Trump to Help States Arm Some Teachers, Backs Off Gun Buyer Age-Limit

The White House pledged Sunday to help individual states provide “rigorous firearms training” to some teachers and endorsed a bill to tighten the federal background check system for gun purchasers, but backed off of President Donald Trump’s earlier endorsement of raising the minimum age to purchase some guns.

In a conference call with reporters, administration officials said Trump will urge states to give law enforcement the power to temporarily seize guns from people or preventing them from purchasing the weapons if they demonstrate a threat. The president will also support expanding mental health programs.

WATCH: Student walkout

​Trump earlier expressed support for raising the minimum age for buying assault weapons from 18 to 21, but the plan announced Sunday does not include that. 

There has been an increased national focus on gun control policy following last month’s mass shooting at a Florida high school that left 17 people dead. Authorities have charged a 19-year-old with the killings, saying he used a semi-automatic rifle.

Many students from Marjory Stoneman Douglas High School in Parkland, Fla., have been vocal in calling for state and national leaders to take actions to ensure another such shootings do not happen again. Students across the country are planning a walkout Wednesday, the one-month anniversary of the Parkland shooting, as well as a march in Washington on March 24.

Trump wants to help states train specially qualified school personnel who volunteer to carry firearms and to encourage military veterans and retired police officers will be encouraged to seek new careers as teachers.
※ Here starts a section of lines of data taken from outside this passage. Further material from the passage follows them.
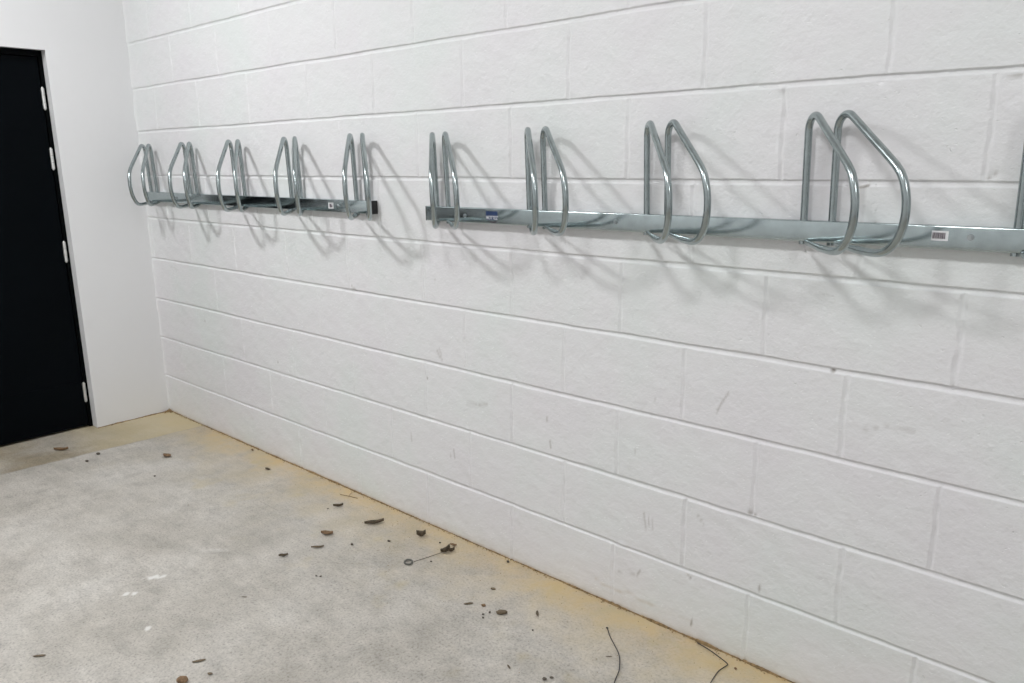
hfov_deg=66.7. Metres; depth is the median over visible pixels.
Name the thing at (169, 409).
dirt
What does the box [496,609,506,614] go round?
chip
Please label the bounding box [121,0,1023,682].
wall
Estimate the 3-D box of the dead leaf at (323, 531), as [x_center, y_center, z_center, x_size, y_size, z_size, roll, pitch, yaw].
[-0.725,0.749,3.046,0.042,0.016,0.033,11,17,41]
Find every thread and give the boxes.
[607,628,619,682]
[697,642,727,682]
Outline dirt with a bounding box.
[98,408,794,682]
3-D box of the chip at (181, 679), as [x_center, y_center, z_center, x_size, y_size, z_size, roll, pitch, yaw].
[-0.929,0.952,2.191,0.032,0.013,0.028,-5,14,-17]
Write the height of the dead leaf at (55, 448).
0.019 m
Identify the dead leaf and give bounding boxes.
[53,447,67,449]
[321,530,332,534]
[364,518,383,523]
[416,529,425,535]
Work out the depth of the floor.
2.65 m
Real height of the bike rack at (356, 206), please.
0.320 m
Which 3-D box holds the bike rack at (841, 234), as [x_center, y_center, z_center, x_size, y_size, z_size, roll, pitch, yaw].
[0.417,-0.415,2.021,2.090,0.335,0.208,11,17,41]
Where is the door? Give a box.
[0,47,92,445]
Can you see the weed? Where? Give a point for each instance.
(447, 548)
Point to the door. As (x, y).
(44, 387)
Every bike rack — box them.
[127,133,377,220]
[425,110,1023,258]
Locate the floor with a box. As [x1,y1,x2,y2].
[0,412,791,682]
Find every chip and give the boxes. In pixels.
[176,676,187,682]
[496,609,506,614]
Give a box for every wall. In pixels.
[0,0,167,427]
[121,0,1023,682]
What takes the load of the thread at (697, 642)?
on the floor
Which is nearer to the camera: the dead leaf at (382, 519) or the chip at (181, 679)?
the chip at (181, 679)
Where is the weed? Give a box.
[404,544,454,564]
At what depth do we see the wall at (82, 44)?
4.16 m
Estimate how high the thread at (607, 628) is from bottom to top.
0.004 m
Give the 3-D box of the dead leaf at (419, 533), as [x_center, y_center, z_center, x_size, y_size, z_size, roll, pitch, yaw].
[-0.354,0.745,3.020,0.028,0.029,0.028,11,17,41]

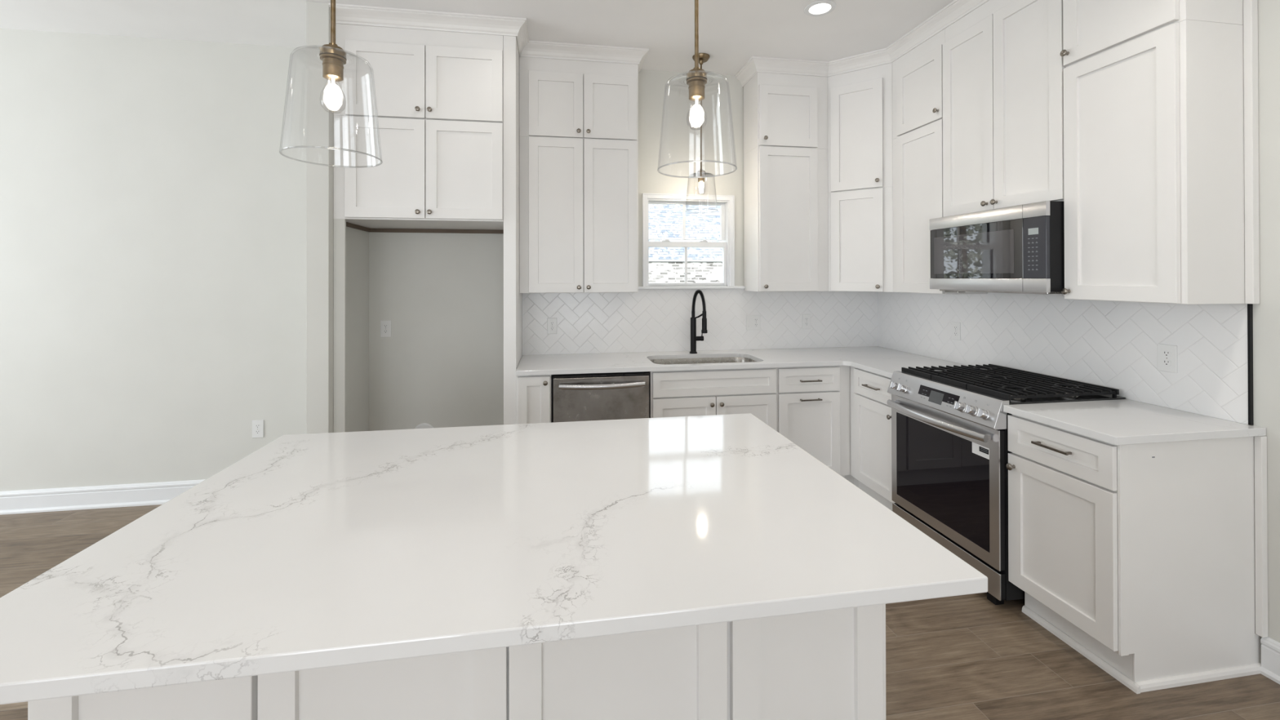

The idea of arming some teachers has been controversial and has drawn sharp opposition from the National Education Association, the country’s largest teachers lobby, among other groups. NEA President Lily Eskelsen Garcia has said teachers should be focused on educating students and that there need to be solutions that will “keep guns out of the hands of those who want to use them to massacre innocent children and educators.”

Under the White House plan, Education Secretary Betsy DeVos will chair a commission on school safety and violence that will report recommendations to Trump, probably within a year, according to administration officials. The panel will focus on a number of areas, including existing rating systems for “violent entertainment,” effects of press coverage of mass shootings, campus security best practices and the effectiveness of “psychotropic medication for treatment of troubled youth.”

DeVos characterized the administration’s efforts as “a pragmatic plan to dramatically increase school safety.”

“We are committed to working quickly because there’s no time to waste,” DeVos told reporters. “No student, no family, no teacher and no school should have to live the horror of Parkland or Sandy Hook or Columbine again.”

Senator Chuck Schumer criticized the White House plan in a tweet Sunday night, saying the administration “has taken tiny baby steps designed not to upset” the National Rifle Association gun-lobbying group while a gun violence epidemic “demands giants steps be taken.” He pledged Democrats will push for stricter steps, including universal background checks for gun buyers and a ban on assault weapons.

The Brady Campaign to Prevent Gun Violence was also critical of the Trump administration’s plan.

“Americans should be able to expect President Trump to follow-through on the critical measures he acknowledged were needed, but today’s announcement was woefully inadequate and showed a profound lack of leadership that is crucial at this time,” said the group’s Co-President Avery Gardiner.

Gardiner said the group also wants universal background checks, bans on new assault weapons and allowing court-issued restraining orders to prevent people who represent a threat to themselves or to others from having access to guns.

Florida enacted its own law last week banning the purchase of firearms by anyone under the age of 21.

The NRA has filed a lawsuit challenging the law, calling it “an affront” to the U.S. Constitution’s Second Amendment, which many believe enshrines gun ownership.